[Data records Boundary: Start]

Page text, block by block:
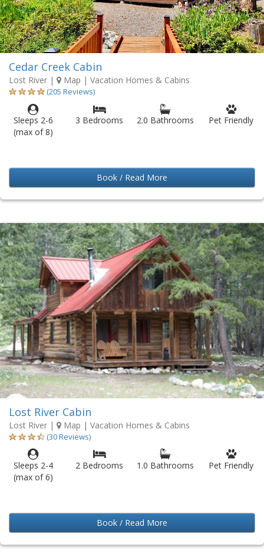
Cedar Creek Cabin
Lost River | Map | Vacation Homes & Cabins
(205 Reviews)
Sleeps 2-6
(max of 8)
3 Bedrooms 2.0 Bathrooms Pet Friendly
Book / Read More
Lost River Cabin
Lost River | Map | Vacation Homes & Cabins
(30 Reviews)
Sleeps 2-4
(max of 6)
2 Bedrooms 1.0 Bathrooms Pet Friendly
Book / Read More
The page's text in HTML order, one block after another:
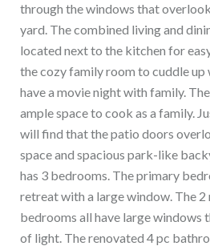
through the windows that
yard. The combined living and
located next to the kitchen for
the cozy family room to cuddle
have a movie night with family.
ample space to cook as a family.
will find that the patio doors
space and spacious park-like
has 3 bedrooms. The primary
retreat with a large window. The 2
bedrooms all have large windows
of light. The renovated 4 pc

[Data records Boundary: End]

The problem >> Every line above that contains the word "windows" should be reported.

Response area >>
through the windows that
bedrooms all have large windows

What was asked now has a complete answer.